Zum Streit sagen Kramer und Klemens: „Zwei frühere Vorsitzende sollen wegen vereinsschädigenden Verhaltens ausgeschlossen werden.“ Genaue Vorwürfe definiert Kramer in ihrem entsprechenden Schreiben an die Betroffenen nicht, da die Gründe in den Versammlungen im Beisein aller Beteiligten erörtert worden sind. Der neue Vorstand sei froh, dass Ralf Kurtze vom Landestierschutzverband für mehr Sachlichkeit gesorgt habe. Vom Tierschutzverein Werratal distanziere man sich. Wichtigstes Anliegen sei, sich wieder vollständig um Tiere in Not zu kümmern.

Tierschutzverein (TSV)Werratal

„Die Sache ist für mich abgehakt“, sagt eine frühere Vorsitzende, die namentlich nicht genannt werden will. Sie habe per E-Mail vergeblich nach den Gründen des Ausschlusses gefragt, will die Sache aber nun auf sich beruhen lassen. Mit Regina Gandsberg und 23 weiteren Personen hat sie im April den Tierschutzverein Werratal gegründet - für ihn möchte sie sich nun einsetzen. Bei seiner Arbeit soll der neue Verein dem Tierschutzverein Witzenhausen nicht „ins Gehege kommen“. Man wolle vor allem beim Helfen helfen. Das heißt: Der Verein will Privatpersonen, die sich auf eigene Kosten um Tierschutzfälle kümmern, mit Hilfe eines Sponsors mit Futterspenden, Ausrüstung und Zuschüssen zu Tierarztrechnungen unterstützen.

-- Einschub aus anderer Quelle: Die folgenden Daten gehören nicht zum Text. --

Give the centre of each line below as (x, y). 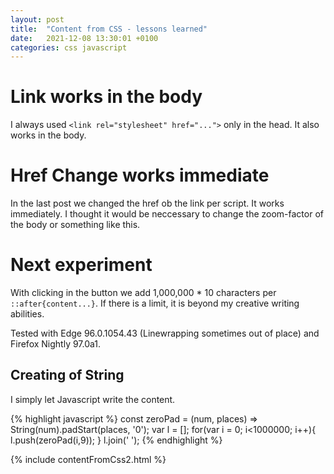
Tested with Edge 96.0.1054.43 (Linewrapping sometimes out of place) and (165, 333)
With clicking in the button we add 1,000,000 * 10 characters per (143, 293)
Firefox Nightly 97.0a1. (56, 344)
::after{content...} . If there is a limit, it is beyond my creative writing (155, 303)
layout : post (37, 19)
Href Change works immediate (140, 175)
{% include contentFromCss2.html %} (88, 459)
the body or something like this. (75, 225)

Regina Gandsberg hat ebenfalls schriftlich auf das Schreiben zum Vereinsausschluss geantwortet. Sie sei weiterhin bereit zu einem klärenden Gespräch mit einem Mediator und wünscht sich, dass die Streitpunkte im Tierschutzverein Witzenhausen von einer neutralen Stelle objektiv aufgearbeitet werden. „Das sind wir den Sponsoren und Spendern, vor allem aber den Tieren schuldig“, sagt Gandsberg. Nachdem sie über ihre Anwältin Unterlassungserklärungen gegen acht Vorstand- und Vereinsmitglieder versandt hatte, die alle zurückgewiesen wurden, behält sie sich nun den Weg der Klage wegen Rufschädigung vor.